The linear expansion coefficient typically varies with temperature. An expansion anomaly can occur in the vicinity of phase transformations – for example, during melting or solidification. This anomaly is caused by changes in the structure or aggregate state of the material and is also known in thermodynamics as a critical point or conversion point. This critical point can be crucial when it comes to the design of components or equipment, as extra care must be taken to avoid damage caused by thermal stress.
Calculation example for the coefficient of thermal expansion
A dilatometer is used to examine a test specimen with a length of 0.1 m made of steel at a reference temperature of 20°C. At 35°C, the material has a length of 0.100018 m.
\alpha_L = \frac{\frac{\Delta L}{L_0}}{d T}
\alpha_{L,Stahl} = 12 \times 10^{-6} K^{-1}
Linear expansion
Linear expansion describes the change in length of a material in a particular direction when subjected to a change in temperature. This type of expansion occurs in materials that have a particular geometric shape, such as rods, wires, or pipes. Linear expansion means that the material expands along an axis or line.
- L0 - Original length
- L1 - Expanded length
- ΔL - Change in length
The linear expansion coefficient (αL) quantifies this type of expansion and indicates how much the length of a material changes per unit of length per Kelvin (K) or degrees Celsius (°C). A positive αL means that the material expands as temperature increases, while a negative αL indicates that the material shrinks as temperature increases.
Surface expansion of materials during temperature changes
The surface expansion describes the change in the surface area of a material during temperature changes. This occurs with materials that have flat, two-dimensional shapes, such as plates or sheet metals.

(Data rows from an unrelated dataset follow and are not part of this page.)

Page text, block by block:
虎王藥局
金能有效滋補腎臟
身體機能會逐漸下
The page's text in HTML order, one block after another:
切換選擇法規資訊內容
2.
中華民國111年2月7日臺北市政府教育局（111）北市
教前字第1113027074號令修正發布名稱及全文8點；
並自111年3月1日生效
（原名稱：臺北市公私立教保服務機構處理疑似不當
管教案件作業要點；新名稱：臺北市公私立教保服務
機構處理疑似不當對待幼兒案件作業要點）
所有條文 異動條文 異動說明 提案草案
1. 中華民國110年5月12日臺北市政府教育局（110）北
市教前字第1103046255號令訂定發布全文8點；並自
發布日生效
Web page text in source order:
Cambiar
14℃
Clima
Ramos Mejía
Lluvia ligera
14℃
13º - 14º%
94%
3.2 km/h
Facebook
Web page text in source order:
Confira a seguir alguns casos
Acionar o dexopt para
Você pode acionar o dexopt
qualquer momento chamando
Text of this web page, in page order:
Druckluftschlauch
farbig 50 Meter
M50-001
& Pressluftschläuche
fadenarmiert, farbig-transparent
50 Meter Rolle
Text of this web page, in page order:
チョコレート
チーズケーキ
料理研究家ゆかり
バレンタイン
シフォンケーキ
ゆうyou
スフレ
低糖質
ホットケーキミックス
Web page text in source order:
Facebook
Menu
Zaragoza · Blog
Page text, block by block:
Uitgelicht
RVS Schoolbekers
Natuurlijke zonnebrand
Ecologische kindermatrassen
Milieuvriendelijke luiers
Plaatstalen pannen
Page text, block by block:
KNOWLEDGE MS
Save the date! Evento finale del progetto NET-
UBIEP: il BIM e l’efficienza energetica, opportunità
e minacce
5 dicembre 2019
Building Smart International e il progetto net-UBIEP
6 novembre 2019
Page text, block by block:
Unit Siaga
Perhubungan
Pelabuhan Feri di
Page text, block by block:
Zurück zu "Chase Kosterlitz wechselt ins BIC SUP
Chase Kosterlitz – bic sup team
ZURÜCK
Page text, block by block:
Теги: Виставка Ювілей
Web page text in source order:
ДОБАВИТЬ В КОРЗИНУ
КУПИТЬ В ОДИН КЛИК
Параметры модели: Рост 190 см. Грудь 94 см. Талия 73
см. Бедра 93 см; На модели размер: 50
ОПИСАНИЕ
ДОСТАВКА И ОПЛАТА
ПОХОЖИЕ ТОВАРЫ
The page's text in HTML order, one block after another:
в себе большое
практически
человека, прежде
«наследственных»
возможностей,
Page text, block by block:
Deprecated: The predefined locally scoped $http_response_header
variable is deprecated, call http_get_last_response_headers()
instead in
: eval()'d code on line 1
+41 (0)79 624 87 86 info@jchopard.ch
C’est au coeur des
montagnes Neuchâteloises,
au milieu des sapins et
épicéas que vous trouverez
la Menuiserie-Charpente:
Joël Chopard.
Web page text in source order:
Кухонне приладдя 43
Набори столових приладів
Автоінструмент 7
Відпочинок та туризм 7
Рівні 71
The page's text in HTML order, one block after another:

The area expansion is a combination of the linear expansion in two orthogonal directions.
- W0 - Original width
- W1 - Expanded width
- ΔW - Change in length
- L0 - Original length
- L1 - Expanded length
- ΔL - Change in length
The area expansion coefficient (αA) indicates how much the area of a material changes per unit of area per Kelvin or degrees Celsius. It is associated with the linear expansion coefficient (αL) and the dimension of the material.
The area expansion coefficient is calculated from the area change, the starting area and the temperature change:
Area expansion coefficient αA
\alpha_A = \frac{\frac{\Delta A}{A_0}}{d T}
- αA ist der lineare Flächenausdehnungskoeffizient in der Einheit 1/K (Kelvin).
- ΔA ist die Änderung der Fläche des Materials in einer bestimmten Richtung.
- A0 ist die ursprüngliche Fläche des Materials, bevor es der Temperaturänderung ausgesetzt wurde.
- dT ist die Temperaturänderung in Kelvin (K) oder Grad Celsius (°C).
\alpha_A = 2 \times \alpha_L
Calculation example for the coefficient of thermal expansion of copper
A copper sheet with a negligible thickness has an original area A0 of 0.5 m x 1 m. The coefficient of expansion αL is 16.5 x 10-6 K-1. The temperature is increased by 20 K.
A_1 = A_0 + \alpha_A \times A_0 \times \Delta T
A_1 = 0.50027 m^2
Volume expansion of materials
Volume expansion describes the change in the volume of a material during temperature changes. This is relevant for materials that have a three-dimensional shape, such as cubes or spheres. Volume expansion is a combination of linear expansion in three orthogonal directions.
The volume expansion coefficient (αV) indicates how much the volume of a material changes per unit of volume per Kelvin or degrees Celsius. It is associated with the linear expansion coefficient (αL) and the dimension of the material.
The relationship between the volume expansion coefficient and the linear expansion coefficient is:
Volume expansion coefficient αV
\alpha_V = \frac{\frac{\Delta V}{V_0}}{d T}
- αV ist der lineare Volumenausdehnungskoeffizient in der Einheit 1/K (Kelvin).
- ΔV ist die Änderung des Volumens des Materials in einer bestimmten Richtung.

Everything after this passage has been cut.